I recently purchased a used Para Ordnance P12 which has given me trouble.

First, it would not feed, Slide would not go into battery.
Second it would not extract, round pulls out 2-4mm and extractor slips off rim.

It threw brass everywhere, including straight into my face.

What I've done:
1. Replaced magazine springs with Wolfe +10% springs
2. Polished feed ramp.
3. Disassembled slide, cleaned and "adjusted" extractor by bending "in".

What Improved.
1. Feeding properly, goes into battery.
2. Rounds held firmly against breech

What still happens:
1. Still will not reliable extract. May extract 3 out of ten, or may extract all ten.

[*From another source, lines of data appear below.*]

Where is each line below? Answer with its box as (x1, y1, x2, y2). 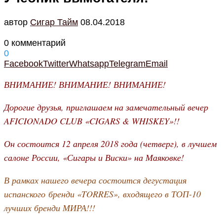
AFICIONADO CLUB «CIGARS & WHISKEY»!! (4, 114, 180, 127)
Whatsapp (69, 58, 109, 69)
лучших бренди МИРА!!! (4, 201, 95, 214)
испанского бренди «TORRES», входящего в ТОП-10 (4, 187, 201, 200)
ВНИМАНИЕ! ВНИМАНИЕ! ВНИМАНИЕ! (4, 78, 166, 90)
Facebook (4, 58, 43, 69)
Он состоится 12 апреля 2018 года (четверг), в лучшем (4, 137, 217, 149)
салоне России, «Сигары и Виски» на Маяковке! (4, 151, 184, 163)

Or not, never know till you fire.
2. still occasionally slings brass back into my face.

Question for forum. 

Should I replace the extractor? 
Will a standard series 80 extractor fit, can I use a Wilson extractor?

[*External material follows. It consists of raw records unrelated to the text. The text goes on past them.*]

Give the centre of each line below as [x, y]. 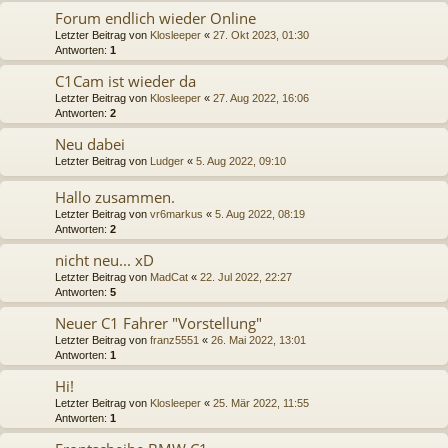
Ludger [167, 160]
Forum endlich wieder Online [155, 17]
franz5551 [174, 339]
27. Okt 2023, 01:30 [261, 34]
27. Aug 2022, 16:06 [261, 97]
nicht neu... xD [104, 259]
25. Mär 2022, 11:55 [261, 402]
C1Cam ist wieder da [125, 80]
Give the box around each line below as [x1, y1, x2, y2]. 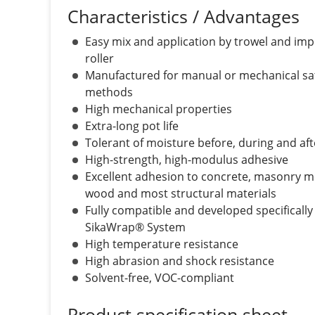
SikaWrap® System [85, 219, 186, 236]
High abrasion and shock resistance [85, 253, 274, 269]
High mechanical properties [85, 101, 232, 117]
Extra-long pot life [85, 118, 179, 134]
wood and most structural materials [85, 186, 276, 202]
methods [85, 84, 133, 101]
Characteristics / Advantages [67, 4, 300, 29]
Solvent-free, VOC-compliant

I'd like to make this my carry gun, but lack of reliability prohibits that.
Any suggestions? We have a local gunsmith who specializes in 1911, former Wilson dealer, I may have to send it to him if I can't resolve the extraction issue.


----------



## desertman (Aug 29, 2013)

theophilus said:


> I recently purchased a used Para Ordnance P12 which has given me trouble.
> 
> Question for forum.
> 
> ...


I don't own a P12 or any of Para Ordnance 1911's but I believe that the series 80 and Wilson extractor should fit. Or just order a new one from Para Ordnance. At least to me it would be worth the gamble to buy one and try it before sending the pistol out. It sounds to me that the extractor is probably worn. If after replacing the extractor you still have the problem then it might be wise to have a qualified gunsmith check it out.


----------



## theophilus (Mar 26, 2017)

desertman said:


> I don't own a P12 or any of Para Ordnance 1911's but I believe that the series 80 and Wilson extractor should fit. Or just order a new one from Para Ordnance. At least to me it would be worth the gamble to buy one and try it before sending the pistol out. It sounds to me that the extractor is probably worn. If after replacing the extractor you still have the problem then it might be wise to have a qualified gunsmith check it out.


Unfortunately, the original Para Ordnance, out of canada went out of business, and the new Para O isn't the same, and uses a completely different extractor.


----------



## theophilus (Mar 26, 2017)

A Wilson extractor will work, with light gunsmithing. The plunger notch requires some fitting. Since this will be a carry gun I sent it to the smith for fitting (liability you know). He fit the extractor, tuned, polished feed ramp/throated, and adjusted ejector. $40 for all. so far 200 rnds without a single malfunction brass lands in small area, money well spent!


----------